In [None]:
import os

import json
import time
import numpy as np
import tiktoken # for token counting
from collections import defaultdict

from src.prompts import *
from src.hapi_elpers import sample_cases, clear_openai_cache

from openai import OpenAI

In [131]:
class TrainingDataPreparer():
    def __init__(self):
        self.training_data = None
        self.validation_data = None

    def prepare_data(self, data_paths: list[str], annotation_types: dict = annotation_types):
        """Prepare data in the format required by OpenAI's fine-tuning API"""
        data = []
        
        for case_path in data_paths:
            with open(case_path, encoding='utf-8') as f:
                file = json.load(f)
            
            prompt = f"""Annotate the below law case file according to the following 5 annotation types:
            {json.dumps(annotation_types, indent=2)}

            Take your time, be as thorough as possible, and combine all the annotations from a single annotation type into a list of comma-separated strings. Do not include sources. Annotations must be direct, unedited quotes from the case file.

            Always respond to the user in JSON format where the keys are the annotation types, and the value for each key is an array (list) of strings where each string is a separate annotation relevant to the given key. Include no other text in your response.

            Law case file to annotate:
            {json.dumps(file['text'], indent=2)}"""

            response = json.dumps(file['annotations'], indent=2)

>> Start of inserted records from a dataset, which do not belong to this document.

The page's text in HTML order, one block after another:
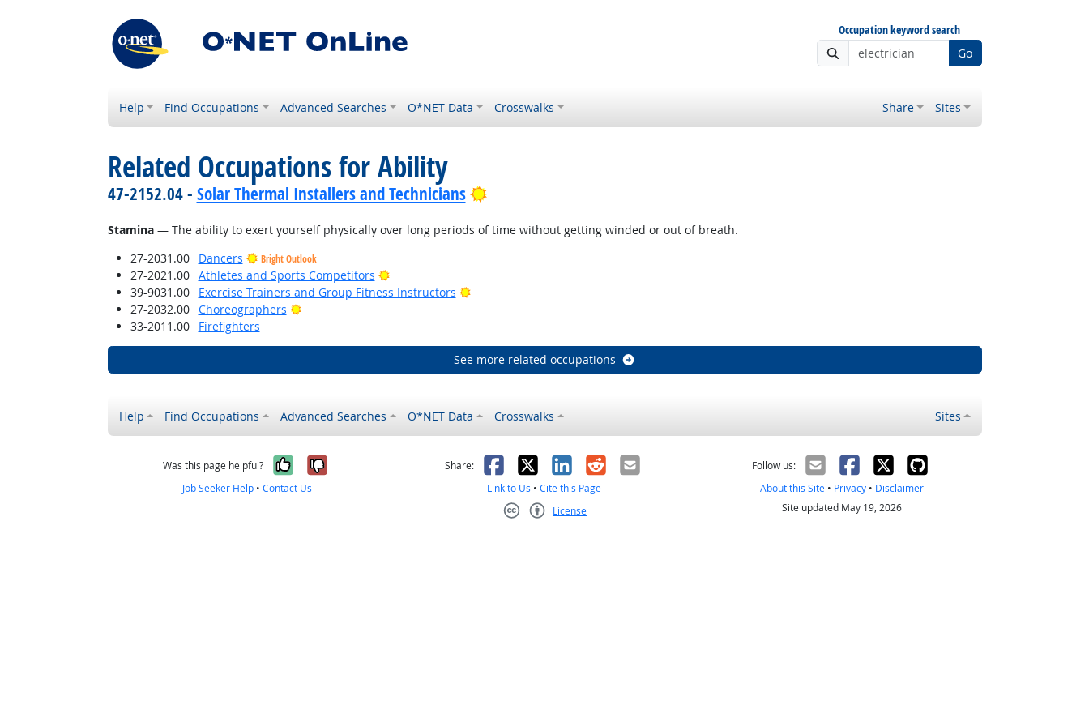
Occupation keyword search
Go
Help Find Occupations Advanced Searches O*NET Data Crosswalks Share Sites
Related Occupations for Ability
47-2152.04 - Solar Thermal Installers and Technicians Bright Outlook
Stamina— The ability to exert yourself physically over long periods of time without getting winded or out of breath.
27-2031.00
Dancers Bright Outlook
27-2021.00 Athletes and Sports Competitors
Bright Outlook
39-9031.00
Exercise Trainers and Group Fitness Instructors
Bright Outlook
27-2032.00
Choreographers
Bright Outlook
33-2011.00
Firefighters
See more related occupations
Help Find Occupations Advanced Searches O*NET Data Crosswalks Sites
Was this page helpful? Yes, it was helpful
No, it was not helpful
Job Seeker Help •Contact Us
Share: Facebook
X LinkedIn
RedditEmail
Link to Us •Cite this Page
License
Follow us:
About this Site• Privacy• Disclaimer
Site updated May 19, 2026
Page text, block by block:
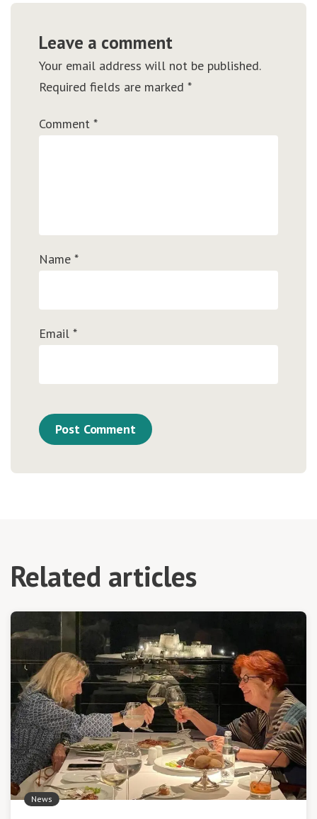
Leave a comment
Your email address will not be published.
Required fields are marked *
Comment *
Name *
Email *
Related articles
News
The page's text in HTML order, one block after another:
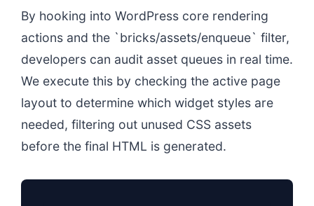
By hooking into WordPress core rendering
actions and the `bricks/assets/enqueue` filter,
developers can audit asset queues in real time.
We execute this by checking the active page
layout to determine which widget styles are
needed, filtering out unused CSS assets
before the final HTML is generated.
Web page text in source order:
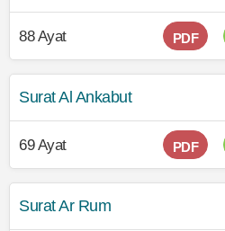
88 Ayat PDF
Surat Al Ankabut
69 Ayat PDF
Surat Ar Rum
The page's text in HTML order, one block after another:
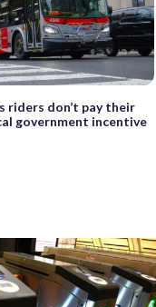
riders don’t pay their
government incentive

            # Create the training example
            training_example = {
                "messages": [
                    {"role": "user", "content": prompt},
                    {"role": "assistant", "content": response}
                ]
            }
            data.append(training_example)
        
        return data

    def save_data(self, data_id: str):
        """Save training data in JSONL format as required by OpenAI"""
        if self.training_data is None or self.validation_data is None:
            print("Prepare training and validation data before saving")
            return
        
        if not os.path.exists(f"../data/finetuning/{data_id}"):
            os.makedirs(f"../data/finetuning/{data_id}")
        
        training_save_path = f"../data/finetuning/{data_id}/train.jsonl"
        with open(training_save_path,'w') as f:
            for example in self.training_data:
                f.write(json.dumps(example) + '\n')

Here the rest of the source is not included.